Verder stelde Abrahams, dat op basis van mogelijke aanduidingen en/of vermoedens van onrechtmatige betalingen ten laste van het ministerie en een risicoanalyse door de twee eerdergenoemde controle-instanties, zal worden besloten of hun onderzoek zich ook zal richten op betalingen in het jaar 2021. “Zo de bevindingen van dit onderzoek daartoe aanleiding geven, zal (steeds) verder naar voorafgaande jaren worden teruggewerkt.

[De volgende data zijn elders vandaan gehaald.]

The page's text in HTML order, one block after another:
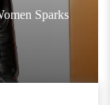
Sparks
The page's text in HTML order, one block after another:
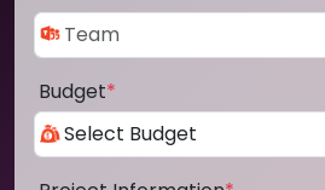
Budget*
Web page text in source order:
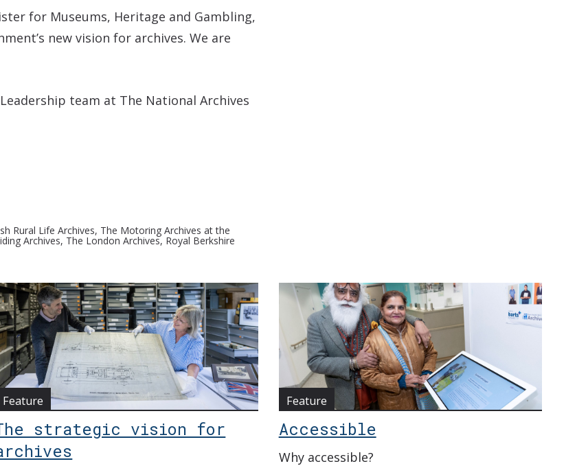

Op basis van het vooronderzoek kan worden vastgesteld dat bovenstaande oneigenlijke betaalopdrachten met vervalste handtekeningen niet door de daartoe bevoegde kanalen van het ministerie zijn verstrekt ter uitbetaling”, zegt de accountant.

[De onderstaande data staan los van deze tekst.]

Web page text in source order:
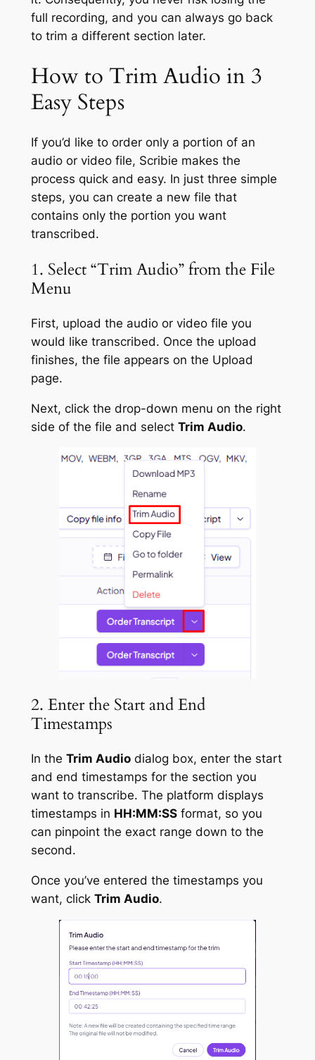
full recording, and you can always go back
to trim a different section later.
How to Trim Audio in 3
Easy Steps
If you’d like to order only a portion of an
audio or video file, Scribie makes the
process quick and easy. In just three simple
steps, you can create a new file that
contains only the portion you want
transcribed.
1. Select “Trim Audio” from the File
Menu
First, upload the audio or video file you
would like transcribed. Once the upload
finishes, the file appears on the Upload
page.
Next, click the drop-down menu on the right
side of the file and select Trim Audio.
2. Enter the Start and End
Timestamps
In the Trim Audiodialog box, enter the start
and end timestamps for the section you
want to transcribe. The platform displays
timestamps in HH:MM:SSformat, so you
can pinpoint the exact range down to the
second.
Once you’ve entered the timestamps you
want, click Trim Audio.

“Concluderend kan worden gesteld, dat de minister van Financiën in juli 2020, een zeer zwakke organisatie heeft aangetroffen, waarover hij formeel via de verslaggeving van de Rekenkamer en de CLAD pas in het lopend jaar afdoende werd geïnformeerd. Dat hij bereids stappen heeft genomen ter verbetering, maar dat die helaas niet hebben kunnen leiden tot het voorkomen en tijdig ontdekken van de door derden gepleegde malversaties”, benadrukt Abrahams. “Tenslotte besluit ik voor de duidelijkheid met de opmerking dat ik als niet forensisch accountant geen uitspraak kan doen over fraude, anders dan aan te geven dat er een aanwijzing of een vermoeden daartoe bestaat. Het politioneel onderzoek zal een uitspraak moeten doen over de wijze en mate van vervalsingen van documenten en handtekeningen en de kwaliteit daarvan, alsmede over betrokken handlangers. Ik sluit hierbij, losstaand van de nog uit te brengen bevindingen van de CLAD en Rekenkamer van Suriname uit het lopend vooronderzoek naar malversaties bij uw ministerie, mijn eerste rapportage af over mijn waarneming van het onderzoek, de controleomgeving, de genomen stappen en de te nemen stappen ter verbetering van de interne beheersing, waartoe al was besloten voorafgaand aan de ontdekking van de huidige aanwijzingen en vermoedens van fraude”, bevestigt de accountant.